Onafhankelijkheid in geding
PvdA en ChristenUnie toonden zich maandag bezorgd over de onafhankelijke positie van het CPB. Volgens Ronald Plasterk (PvdA) werd dat ‘tot aan de enkels afgebrand’. Esmé Wiegman (ChristenUnie) vreesde dat ‘onafhankelijke instituten in het verdachtenbankje werden gezet’. D66’er Kees Verhoeven concludeerde: “Deze boodschap komt het kabinet slecht uit, dus is minister Verhagen boos en kan het CPB ineens niet rekenen. Maar met een aanval op het CPB verandert de economische realiteit niet.” Linda Voortman (GroenLinks): “We mogen niet hopen dat de cijfers anders worden doordat het ministerie ze vooraf heeft ingezien”.

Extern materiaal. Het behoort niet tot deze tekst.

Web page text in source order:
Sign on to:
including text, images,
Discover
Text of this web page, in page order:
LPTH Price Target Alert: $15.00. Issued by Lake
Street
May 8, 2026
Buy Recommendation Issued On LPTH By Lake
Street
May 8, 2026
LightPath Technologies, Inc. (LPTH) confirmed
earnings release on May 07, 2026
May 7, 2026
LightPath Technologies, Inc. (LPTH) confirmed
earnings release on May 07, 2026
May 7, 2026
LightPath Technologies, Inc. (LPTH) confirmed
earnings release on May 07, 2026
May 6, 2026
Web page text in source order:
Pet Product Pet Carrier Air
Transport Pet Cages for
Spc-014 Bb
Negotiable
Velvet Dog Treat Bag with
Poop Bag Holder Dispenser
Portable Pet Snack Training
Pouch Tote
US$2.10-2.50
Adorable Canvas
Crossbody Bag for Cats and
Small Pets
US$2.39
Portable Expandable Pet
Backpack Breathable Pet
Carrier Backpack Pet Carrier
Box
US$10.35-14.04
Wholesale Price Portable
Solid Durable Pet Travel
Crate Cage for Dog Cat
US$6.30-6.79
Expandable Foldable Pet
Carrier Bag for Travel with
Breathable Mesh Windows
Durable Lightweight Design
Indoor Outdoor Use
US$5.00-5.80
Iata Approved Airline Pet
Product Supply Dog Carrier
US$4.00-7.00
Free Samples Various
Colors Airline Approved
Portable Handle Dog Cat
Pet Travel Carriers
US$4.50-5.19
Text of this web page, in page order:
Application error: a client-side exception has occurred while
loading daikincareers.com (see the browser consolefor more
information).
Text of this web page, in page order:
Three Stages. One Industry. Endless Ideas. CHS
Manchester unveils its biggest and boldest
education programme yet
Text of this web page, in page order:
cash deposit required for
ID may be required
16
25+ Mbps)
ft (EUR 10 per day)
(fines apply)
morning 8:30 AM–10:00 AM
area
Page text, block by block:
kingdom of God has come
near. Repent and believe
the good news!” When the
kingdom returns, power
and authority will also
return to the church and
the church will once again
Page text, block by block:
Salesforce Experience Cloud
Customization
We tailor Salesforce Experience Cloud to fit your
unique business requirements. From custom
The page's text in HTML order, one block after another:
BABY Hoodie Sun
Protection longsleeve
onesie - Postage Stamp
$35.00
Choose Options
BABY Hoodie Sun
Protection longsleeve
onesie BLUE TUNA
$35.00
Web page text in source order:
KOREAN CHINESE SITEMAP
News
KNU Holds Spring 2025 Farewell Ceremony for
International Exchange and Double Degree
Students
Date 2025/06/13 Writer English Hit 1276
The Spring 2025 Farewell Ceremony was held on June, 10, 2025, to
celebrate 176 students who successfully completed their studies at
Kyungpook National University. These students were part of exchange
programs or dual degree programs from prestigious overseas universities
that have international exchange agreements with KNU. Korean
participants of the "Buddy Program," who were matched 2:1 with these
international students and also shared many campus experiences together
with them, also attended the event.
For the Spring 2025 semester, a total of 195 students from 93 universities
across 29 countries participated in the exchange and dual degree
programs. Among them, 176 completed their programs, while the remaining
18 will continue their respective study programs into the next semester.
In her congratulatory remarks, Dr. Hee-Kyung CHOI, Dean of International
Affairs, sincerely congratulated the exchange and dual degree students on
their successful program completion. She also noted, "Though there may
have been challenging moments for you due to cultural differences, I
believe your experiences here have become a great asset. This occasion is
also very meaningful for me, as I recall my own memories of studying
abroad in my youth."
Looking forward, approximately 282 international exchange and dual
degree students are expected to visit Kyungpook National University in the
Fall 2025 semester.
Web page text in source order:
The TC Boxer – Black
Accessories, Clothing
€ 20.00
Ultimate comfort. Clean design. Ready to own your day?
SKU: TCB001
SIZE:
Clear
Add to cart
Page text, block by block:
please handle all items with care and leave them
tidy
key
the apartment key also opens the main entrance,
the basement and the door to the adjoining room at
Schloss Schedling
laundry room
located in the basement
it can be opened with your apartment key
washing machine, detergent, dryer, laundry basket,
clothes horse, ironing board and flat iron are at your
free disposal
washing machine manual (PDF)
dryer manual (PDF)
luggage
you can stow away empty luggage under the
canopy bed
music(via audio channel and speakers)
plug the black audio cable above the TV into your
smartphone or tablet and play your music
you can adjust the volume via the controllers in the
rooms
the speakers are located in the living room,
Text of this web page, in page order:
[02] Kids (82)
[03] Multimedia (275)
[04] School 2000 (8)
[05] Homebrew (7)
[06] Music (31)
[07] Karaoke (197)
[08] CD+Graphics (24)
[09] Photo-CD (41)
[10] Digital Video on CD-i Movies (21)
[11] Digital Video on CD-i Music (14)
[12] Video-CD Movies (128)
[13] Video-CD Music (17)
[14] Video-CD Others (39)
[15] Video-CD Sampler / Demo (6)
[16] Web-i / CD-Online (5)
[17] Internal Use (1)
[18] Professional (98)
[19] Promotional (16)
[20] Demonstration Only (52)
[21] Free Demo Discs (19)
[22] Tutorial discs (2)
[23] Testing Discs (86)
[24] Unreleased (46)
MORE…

Verhagen betreurt publiciteit
Verhagen reageerde maandagavond pas inhoudelijk. Hij benadrukte dat voor hem de onafhankelijke positie van het CPB buiten kijf staat en dat het nooit ging om de inhoud van de CPB-notitie, maar om de procedures. De minister betreurt dat het vertrouwelijke stuk in de publiciteit is gekomen en gaat de rijksrecherche vragen uit te zoeken hoe dat kon gebeuren. (ANP)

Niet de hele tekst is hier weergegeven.